>>>>>

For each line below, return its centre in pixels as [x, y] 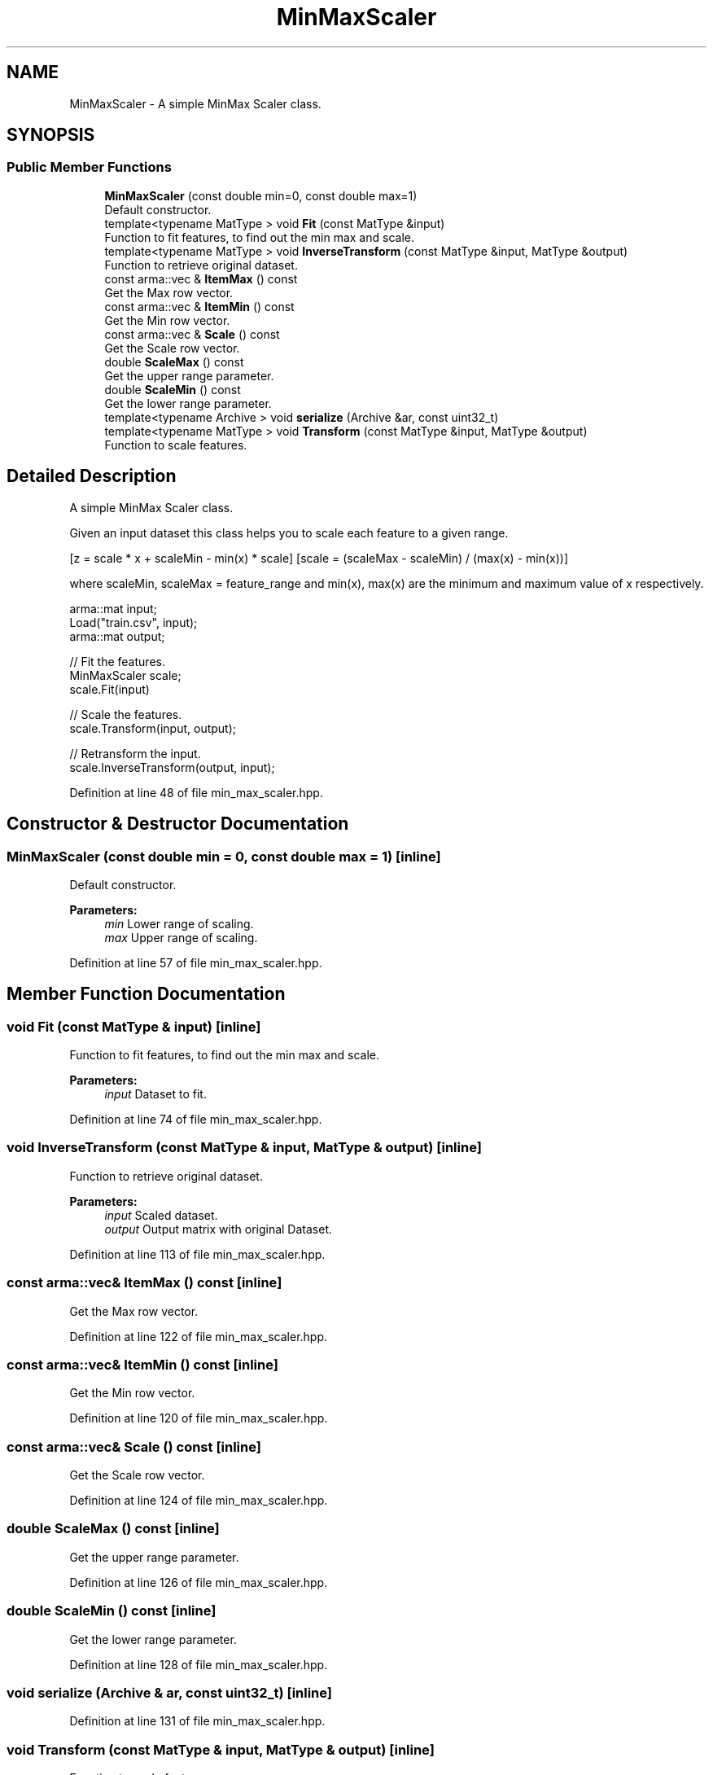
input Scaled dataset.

<<<<<
>>>>>

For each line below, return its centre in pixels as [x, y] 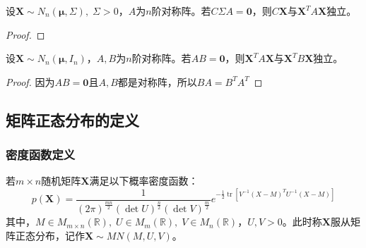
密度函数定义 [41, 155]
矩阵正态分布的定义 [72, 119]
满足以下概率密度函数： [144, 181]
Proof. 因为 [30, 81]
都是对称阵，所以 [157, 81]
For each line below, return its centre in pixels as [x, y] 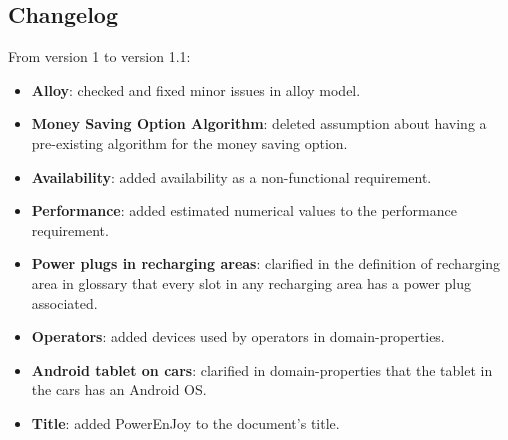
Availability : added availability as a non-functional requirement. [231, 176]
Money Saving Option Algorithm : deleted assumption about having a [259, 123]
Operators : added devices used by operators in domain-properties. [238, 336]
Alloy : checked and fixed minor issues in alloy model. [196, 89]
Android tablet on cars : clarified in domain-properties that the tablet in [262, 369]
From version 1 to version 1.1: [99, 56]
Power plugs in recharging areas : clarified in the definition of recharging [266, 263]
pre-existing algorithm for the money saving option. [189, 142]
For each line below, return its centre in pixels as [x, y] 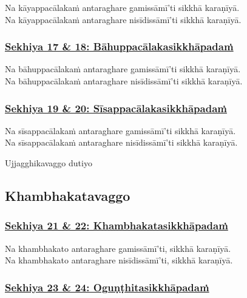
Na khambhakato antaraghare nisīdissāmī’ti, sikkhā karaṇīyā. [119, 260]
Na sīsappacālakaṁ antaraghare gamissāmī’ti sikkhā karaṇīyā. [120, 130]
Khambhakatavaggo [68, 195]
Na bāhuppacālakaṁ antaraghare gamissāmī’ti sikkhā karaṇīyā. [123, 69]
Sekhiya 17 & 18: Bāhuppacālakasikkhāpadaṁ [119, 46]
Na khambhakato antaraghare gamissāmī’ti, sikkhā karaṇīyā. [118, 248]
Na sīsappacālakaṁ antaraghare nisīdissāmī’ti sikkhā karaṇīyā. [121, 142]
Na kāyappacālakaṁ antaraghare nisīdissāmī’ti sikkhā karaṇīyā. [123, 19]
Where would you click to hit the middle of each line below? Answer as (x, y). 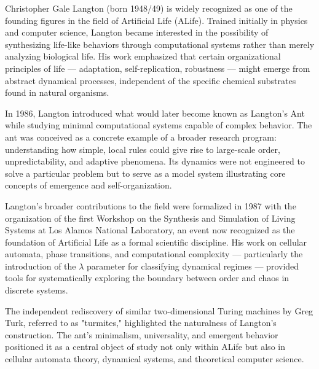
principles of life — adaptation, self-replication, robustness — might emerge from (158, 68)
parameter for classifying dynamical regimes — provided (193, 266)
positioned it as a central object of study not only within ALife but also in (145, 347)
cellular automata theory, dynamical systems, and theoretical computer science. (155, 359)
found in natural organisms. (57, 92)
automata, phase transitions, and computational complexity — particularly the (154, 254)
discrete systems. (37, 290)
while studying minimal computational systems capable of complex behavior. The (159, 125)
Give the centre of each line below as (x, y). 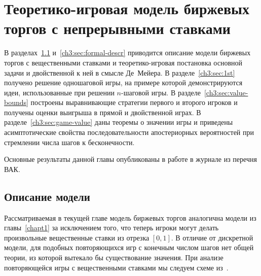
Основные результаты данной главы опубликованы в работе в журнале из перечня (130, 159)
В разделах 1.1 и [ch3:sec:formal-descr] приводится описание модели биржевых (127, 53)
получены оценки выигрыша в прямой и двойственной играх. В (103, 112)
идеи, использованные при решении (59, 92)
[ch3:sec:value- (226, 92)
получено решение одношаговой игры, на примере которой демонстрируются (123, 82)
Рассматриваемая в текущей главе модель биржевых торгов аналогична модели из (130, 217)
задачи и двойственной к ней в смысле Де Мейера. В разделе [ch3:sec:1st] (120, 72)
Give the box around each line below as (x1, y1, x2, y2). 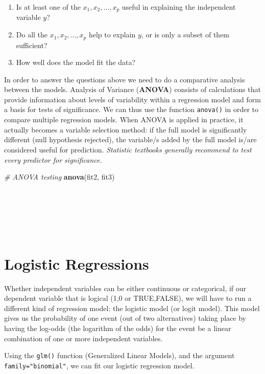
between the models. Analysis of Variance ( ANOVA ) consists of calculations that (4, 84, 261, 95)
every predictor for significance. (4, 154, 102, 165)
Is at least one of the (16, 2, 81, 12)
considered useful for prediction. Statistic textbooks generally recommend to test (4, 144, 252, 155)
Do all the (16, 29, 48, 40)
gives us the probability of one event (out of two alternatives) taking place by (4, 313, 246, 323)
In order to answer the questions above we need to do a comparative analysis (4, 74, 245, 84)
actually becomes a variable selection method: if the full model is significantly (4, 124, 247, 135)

<<<<<

*The problem:* Note every line of the records that holds the word "clarified", and copy it.

*Exercise result:*
Android tablet on cars : clarified in domain-properties that the tablet in [262, 369]
Power plugs in recharging areas : clarified in the definition of recharging [266, 263]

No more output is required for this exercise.